0 < negligible < 0.1 < small < 0.3 < moderate < 0.5 < large
Running non-parametric correlation – Spearman’s and Kendall’s tau
If your data is ordinal or is continuous data that has violated the assumptions required for parametric
testing (normality and/or variance) you need to use the non-parametric alternatives to Pearson’s
correlation coefficient. The alternatives are Spearman’s (rho) or Kendall’s (tau) correlation
coefficients.
Both are based on ranking data and are not affected by outliers or normality/variance
violations.
Spearman's rho is usually used for ordinal scale data and Kendall's tau is used in small
samples or when many values with the same score (ties).
In most cases, Kendall’s tau and Spearman’s rank correlation coefficients are very similar and
thus invariably lead to the same inferences.
The effect sizes are the same as Pearson’s r. The main difference is that rho 2 can be used as
an approximate non-parametric coefficient of determination but the same is not true for
Kendall’s tau.
Chi-square test for association (χ2) test for independence can be used to determine if a relationship
exists between two or more categorical variables. The test produces a contingency table, or cross-
tabulation, which displays the cross-grouping of the categorical variables.
The χ2 test checks the null hypothesis that there is no association between two categorical variables.

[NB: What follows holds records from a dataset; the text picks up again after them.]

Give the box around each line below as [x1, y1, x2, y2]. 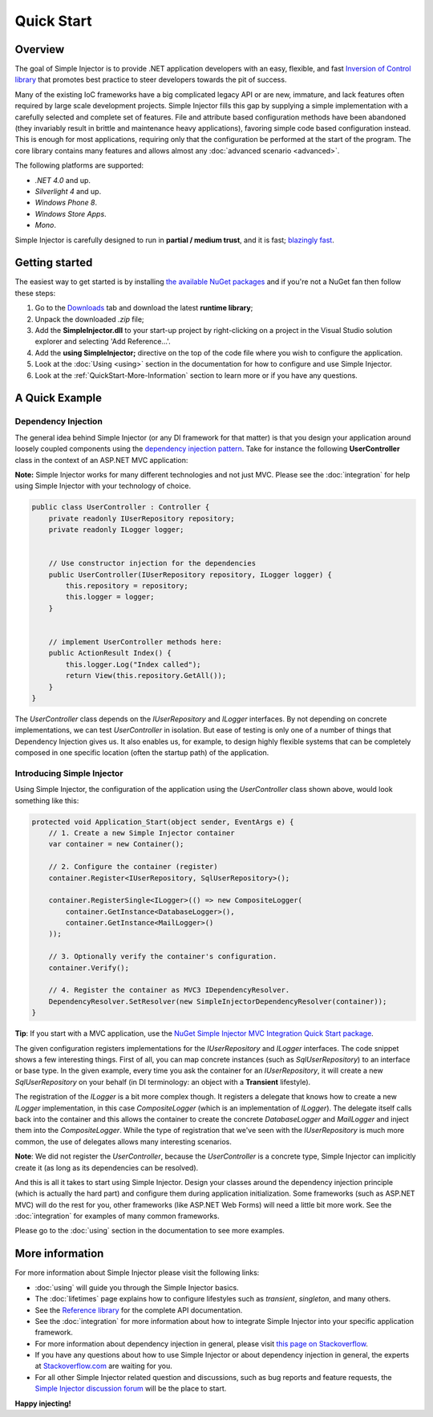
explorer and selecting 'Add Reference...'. [34, 337, 172, 347]
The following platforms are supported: [14, 160, 144, 170]
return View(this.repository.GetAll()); [65, 671, 227, 680]
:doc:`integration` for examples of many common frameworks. [14, 1212, 220, 1221]
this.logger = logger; [65, 592, 156, 602]
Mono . [34, 221, 56, 230]
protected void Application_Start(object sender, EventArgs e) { [31, 817, 294, 826]
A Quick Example [14, 392, 102, 405]

It compares the observed frequencies of the data with frequencies which would be expected if there
was no association between the two variables.
Chi-square test requires 2 assumptions:
The two variables must be categorical data (nominal or ordinal)
Each variable should comprise two or more independent categorical groups
Validity: χ2 tests are only valid when you have a reasonable sample size, that is, less than 20% of
cells have an expected count of less than 5 and none have an expected count of less than 1.